James: "and we try desperately to connect to another 'separate' mouse but the robot body keeps crashing in the way and prevents closeness."

Me: "how come when i see people now, i feel simultaneously connected with this wholeness AND disconnected as i watch them struggling and crashing into other robots?"

James: "at the same time you know more and are more aware, you're also aware you know very little. you have to be okay with that."

Me: "i do?"

James: "yes. be okay with uncertainty and paradox."

Me: "hmmm. so, paradox man, then why do i make people feel almost simultaneously happy and scared when i meet them?"

James: "people get afraid you'll see their mouse. you want to connect to people in a real way and most of the time we deal with the robot and never get to who they really are. the mouse. you have to deal with a set of illusions. and you, you don't put yourself in a cage."

Me: "cage?"

James: "all the houses are beige and all the cars are silver. i don't really believe everyone out there REALLY wants a beige house and silver car, or wear the same clothes. but they don't want to stand out and subject themselves to criticism. you don't give a crap and that scares them."

Me: "oh, so when a big black guy tells me his penis is 10" and he could take me for quite a ride, but i laugh and say i'm no size queen because big-penis guys are the laziest lovers-- and besides, the best orgasms often come from basic fingers--you mean that's a blow to such a fragile ego?"

James: "of course spanky, we already covered that in class." [we did. i still thought not being a size queen would take pressure OFF even a big guy, but now it all made bigger philosophical sense now. it's all about the mouse and the robot.]

Me: "how come only some of us go into heironymus bosch paintings?"
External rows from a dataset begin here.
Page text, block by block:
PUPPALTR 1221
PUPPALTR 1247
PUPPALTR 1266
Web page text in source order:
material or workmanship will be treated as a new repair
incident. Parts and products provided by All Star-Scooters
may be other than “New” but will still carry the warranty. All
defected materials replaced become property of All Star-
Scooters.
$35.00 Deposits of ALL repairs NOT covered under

James: "some of us are on that path. and when the ego is threatened, that's when you get nihilistic. and if the ego doesn't even exist, then NOTHING exists and there's no point to anything. if you can get through that, you realize EVERYTHING matters and DOESN'T matter simultaneously. only people on the path go through the 'dark night of the soul'/nihilistic stage. but the true master is okay with uncertainty and change because THAT'S reality. we all have weaknesses and have a hard time standing in the middle of uncertainty. only a true master can withstand it. that's when you know you're UP THERE."

Me: "Whoa."

--oh, and i also finally get why art history and Hieronymus Bosch meant so little before. i was YOUNG! how obvious. now it's all family pictures. Click on the painting to see it a little better. I ought to go to Hieronymus Hell for not showing it to you in color, but we can not afford the color here. We have bills to pay. Mistakes to make.
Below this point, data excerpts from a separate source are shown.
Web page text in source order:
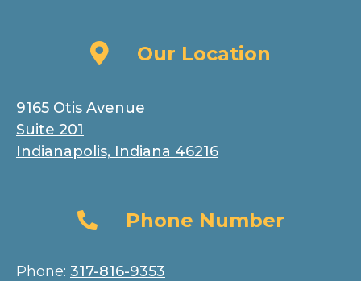
Our LocationOur Location
9165 Otis Avenue
Suite 201
Indianapolis, Indiana 46216
Phone Number
Phone Number
Phone: 317-816-9353
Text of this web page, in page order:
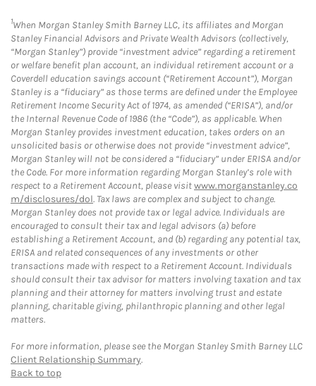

While I've been home sick...


(hit picture for closer view of mistakes)
Yeah, i've been sick for almost two weeks, but i've been more into the blogs about the WGA strike. oh, i love that union stuff. it's so exciting, all that togetherness and fighting for rights and stuff. i love it! such actions reverberate beyond the original ground zero, and so maybe others will start to go, "hey! that's enough!"

yes!

anyhow, i've also been home sick and drawing a lot. i'm going to illustrate my script and publish it as a book first. a PAPER MOVIE! yes! it'll help with the other movie. i am strong like water. like a river. i can find no rock that can stop me. i will go around it. i am water. i flow past the obstacles...through the cracks... and out out and away...

so there's one of the drawings above. an infamous green maid of honor dress from the script.

i'm also reading this great book on rhetoric that the bad-ass producer, Debbie Brubaker, turned me onto: "thank you for arguing" by jay heinrichs. i already learned a lot of this stuff from being around james for almost ten years, but it's about how present and past tense tend to tribalize people. politicians and radio talk shows do that all the time. but if you speak in FUTURE tense, it stops the boring blaming and clubbing.

i love love love this book! i was cranky (no sleep, can't breathe, or talk without coughing fits) and james came over as he usually does on friday night. i made him a quick supper and he made the mistake of answering his cell phone right as he was to sit and eat, and chatted as everything got cold. whoa! i was so mad i went back to bed and sulked for the next five minutes.
but he came over to me and while we argue beautifully anyhow, this book gave a name to everything.

james said, "i was only on for a few moments."

me: "but i feel like crap and sterilized myself to make you a hot meal."

james: "i needed to help my friend find a fedex office and no, i don't know why his iphone couldn't help him."

me: "let's get out of the past and present tense [i'd already told him some details of this book]...how can we stop this from happening in the future?"

james: "huh?"

me: "would you be willing to answer your phone calls after supper when you're with me?"

james: "...yeah, okay. come on down, spanky." [he calls me spanky]

i came on down with my box of tissues and cough drops that i always forget don't work.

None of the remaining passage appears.